Accordingly and by a Notice of Motion dated 24th My, 2013, the applicant now prays for an order of certiorari to remove into this court and quash the aforementioned decision made on the 17th April, 2013 on grounds that the provisions of section 29 of the Land Adjudication Act (Cap 284 LOK) were contravened and that instead of the appeal being heard, the District Commissioner Pokot South (herein, the second respondent) heard a fresh case altogether contrary to the law and in excess of jurisdiction.  That, the decision was not a decision over the appeal preferred to the Minister by the late Muselelion Ptiony and that the decision of the Land Adjudication and Settlement Officer in the objection proceedings was very well informed for it was found as a fact that the land occupied by the applicant had been demarcated and was different from the land held by the then objector.  That, no reasons were given for overturning the findings made by the District Land Adjudication officer in his ruling on the objection proceedings and without visiting the land of the applicant, the second respondent ruled on how the new boundary was to run without reference to the decision of the Land Adjudication Committee thereby exceeding his jurisdiction.
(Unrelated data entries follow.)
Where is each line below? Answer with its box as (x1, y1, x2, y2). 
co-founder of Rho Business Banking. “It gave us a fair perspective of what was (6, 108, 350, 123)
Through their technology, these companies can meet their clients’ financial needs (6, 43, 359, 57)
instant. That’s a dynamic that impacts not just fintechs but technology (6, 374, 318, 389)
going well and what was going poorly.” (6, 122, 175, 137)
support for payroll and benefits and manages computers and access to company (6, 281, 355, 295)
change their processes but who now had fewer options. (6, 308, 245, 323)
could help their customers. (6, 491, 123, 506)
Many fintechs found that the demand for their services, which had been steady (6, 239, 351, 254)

That, the second respondent further exceeded his jurisdiction when he ordered that the surveyor was to determine the size of the applicants' land awarded to the interested parties and that part of the land be registered in the names of the interested parties as opposed to the estate of the late Muselelion Ptiony.  That, one of the assessors who assisted the second respondent in the matter was a chief called John Mwok who had earlier signed a letter on 13th October, 1968 acknowledging that the land had been demarcated for the applicant and was therefore not competent to serve as an assessor.
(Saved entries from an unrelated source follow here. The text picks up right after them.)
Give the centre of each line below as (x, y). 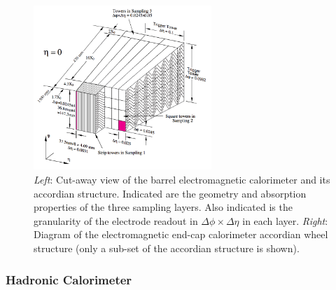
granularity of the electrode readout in (116, 220)
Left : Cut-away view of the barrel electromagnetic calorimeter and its (182, 180)
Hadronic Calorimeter (69, 279)
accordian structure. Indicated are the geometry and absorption (170, 193)
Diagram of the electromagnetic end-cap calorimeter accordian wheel (181, 234)
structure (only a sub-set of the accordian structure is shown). (167, 248)
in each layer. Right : (285, 220)
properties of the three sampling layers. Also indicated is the (163, 207)
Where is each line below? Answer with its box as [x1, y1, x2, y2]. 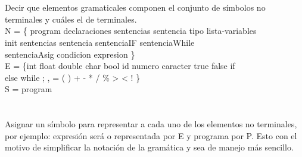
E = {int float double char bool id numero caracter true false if [5, 59, 235, 72]
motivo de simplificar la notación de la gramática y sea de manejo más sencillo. [5, 141, 294, 153]
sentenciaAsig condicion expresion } [5, 48, 135, 60]
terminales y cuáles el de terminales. [5, 12, 137, 25]
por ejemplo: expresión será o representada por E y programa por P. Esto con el [5, 129, 297, 142]
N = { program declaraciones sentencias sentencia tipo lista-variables [5, 24, 257, 37]
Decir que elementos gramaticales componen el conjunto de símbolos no [5, 1, 266, 14]
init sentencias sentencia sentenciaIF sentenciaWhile [5, 36, 195, 48]
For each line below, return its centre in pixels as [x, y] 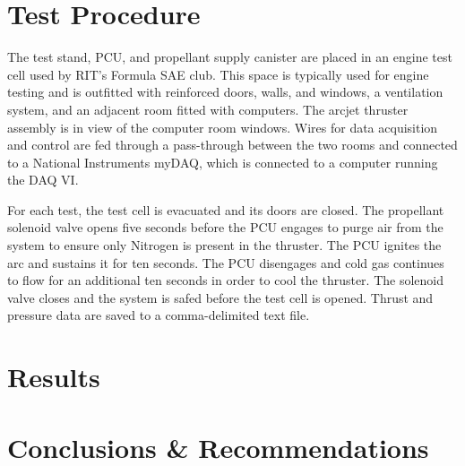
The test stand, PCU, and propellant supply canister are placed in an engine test [230, 57]
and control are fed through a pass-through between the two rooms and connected [232, 145]
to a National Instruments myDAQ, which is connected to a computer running [223, 162]
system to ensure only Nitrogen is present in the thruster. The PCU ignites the [224, 245]
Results [54, 377]
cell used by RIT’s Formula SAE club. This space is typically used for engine [218, 74]
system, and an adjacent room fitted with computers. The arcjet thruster [208, 109]
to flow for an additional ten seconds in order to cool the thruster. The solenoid [226, 280]

The foregoing grounds are enhanced and fortified by a supporting affidavit dated 24th May, 2013, the statement of particulars dated 7th May, 2013 and the verifying affidavit dated 8th May, 2013.
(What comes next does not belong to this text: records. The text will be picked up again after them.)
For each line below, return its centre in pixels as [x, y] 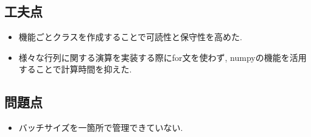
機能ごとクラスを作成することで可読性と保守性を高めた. [130, 37]
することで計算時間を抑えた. [75, 69]
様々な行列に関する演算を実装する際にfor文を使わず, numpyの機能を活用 [162, 57]
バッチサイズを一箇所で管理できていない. [101, 128]
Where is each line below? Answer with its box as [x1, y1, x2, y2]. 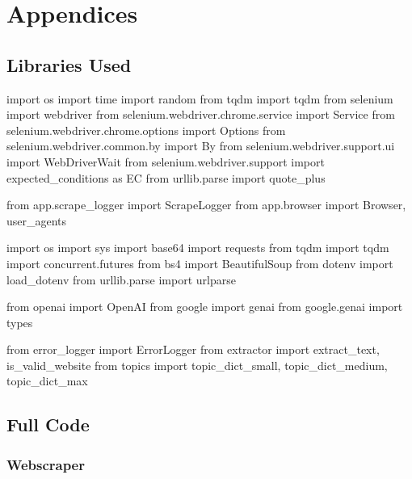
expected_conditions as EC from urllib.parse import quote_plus [6, 169, 326, 186]
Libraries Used [6, 52, 132, 77]
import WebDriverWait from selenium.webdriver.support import [6, 153, 325, 170]
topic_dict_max [6, 372, 88, 389]
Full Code [6, 412, 90, 437]
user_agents [6, 212, 67, 229]
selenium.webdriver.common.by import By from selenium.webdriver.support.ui [6, 137, 395, 154]
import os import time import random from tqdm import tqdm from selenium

The interested parties opposed the application on the basis of the facts contained in a verifying affidavit dated 4th February, 2014 deponed by the second interested party on behalf of himself and interest of the interested parties.  He averred that he was one of the administrators of the estate of his late father Muselelion Ptiony and that the application is devoid of merit, frivolous and an abuse of the court process.  He contends that the material parcel of land being West Pokot/Chepkoro/45 belonged to his late father and had been demarcated to him by elders on the 12th July, 1964.  That, the applicant lived in Kapenguria Forest from where he was evicted by the Government of Kenya in 1968.  That, upon eviction, the applicant approached the late Muselelion Ptiony and requested to be assisted with a parcel of land to stay thereon as he looked and searched for his own land elsewhere.  That, the applicant and the late Muselelion were great friends  and therefore, the applicant was shown and allowed to temporarily stay on a portion of land belonging to the late Muselelion as he looked for his own.  That, the applicant never moved out of the land as expected and instead in the year 1980 during the Land Adjudication process he registered the late Muselelion's land in his name prompting the late Muselelion to file a case before the land committee with a view to getting back the portion of his land occupied by the applicant.  That, the Land Committee ruled in favour of the late Muselelion and ordered that the land be split and a portion thereof be given to the late Muselelion.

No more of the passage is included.